The engrained culture of non-payment
The National Minimum Wage Act 1998 and its accompanying regulations were supposed to communicate the universal value of paid work but do not require employers to pay for all the hours they require a worker to work. The scheme merely calculates a minimum wage total to be met or exceeded when pay is averaged across all hours worked. Although the right to a minimum wage was supposed to prevent exploitation, it has become standard industry practice for care workers to work for free during increasingly large parts of each working day. For example, in 2014, homecare employers calculated that workers were unpaid for an average of 19% of their working time due to non-payment of travel time between clients. On top of this, they were routinely unpaid for time spent training, waiting for ambulances or other healthcare professionals, time spent waiting for co-workers to help them lift heavy clients, time spent in supervision meetings with management – and the list goes on. An engrained culture of non-payment in the care industry has been made possible by the inadequacy of UK minimum wage law.
Why all this matters
Hands-on care work is the UK’s most highly female-segregated occupation. Traditionally, women are expected to provide care for free within families and they continue to provide the vast majority of unpaid work at home. A sex-based ideology about women’s subservience to the needs of others still circulates in the contemporary labour market, and minimum wage law does not do enough to assert the value of care work.

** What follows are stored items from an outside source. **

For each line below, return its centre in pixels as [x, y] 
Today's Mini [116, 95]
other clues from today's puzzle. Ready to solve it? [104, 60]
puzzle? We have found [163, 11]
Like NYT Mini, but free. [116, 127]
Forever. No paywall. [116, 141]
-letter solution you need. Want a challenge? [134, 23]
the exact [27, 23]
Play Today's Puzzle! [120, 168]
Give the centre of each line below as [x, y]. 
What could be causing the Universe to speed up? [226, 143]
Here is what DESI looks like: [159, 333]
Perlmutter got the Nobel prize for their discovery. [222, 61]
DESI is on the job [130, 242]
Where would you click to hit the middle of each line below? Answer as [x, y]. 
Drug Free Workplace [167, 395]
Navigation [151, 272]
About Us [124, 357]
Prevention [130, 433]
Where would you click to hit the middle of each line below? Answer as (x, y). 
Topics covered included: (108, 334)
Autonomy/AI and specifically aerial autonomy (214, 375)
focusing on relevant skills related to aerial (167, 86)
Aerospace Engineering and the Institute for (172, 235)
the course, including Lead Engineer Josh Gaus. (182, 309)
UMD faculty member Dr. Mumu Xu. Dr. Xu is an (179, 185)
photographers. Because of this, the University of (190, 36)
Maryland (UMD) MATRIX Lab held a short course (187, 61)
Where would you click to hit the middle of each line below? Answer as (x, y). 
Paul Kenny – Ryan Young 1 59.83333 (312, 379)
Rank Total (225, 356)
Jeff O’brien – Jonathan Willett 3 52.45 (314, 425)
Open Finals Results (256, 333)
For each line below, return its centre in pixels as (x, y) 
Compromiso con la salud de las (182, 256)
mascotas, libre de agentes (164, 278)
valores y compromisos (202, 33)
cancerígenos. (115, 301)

There are two million workers in adult social care, the vast majority of them women. If we continue to tolerate care workers being employed to work without pay, the future of care work will be based on sexist expectations that care work should be done for free. Unless we stand up and demand that carers’ skills attract decent economic reward, the future of social care will be based on the idea that caring skills are ‘natural’ for women and don’t have to be paid for. Until the wages of care workers are free from sexist devaluation, and until the work of care workers is fully recognised, the labour of all women is devalued.
Note: the above draws on the author’s award-winning monograph, Stories of Care: A Labour of Law. Gender and Class at Work.
Lydia Hayes is Lecturer in Law at Cardiff University.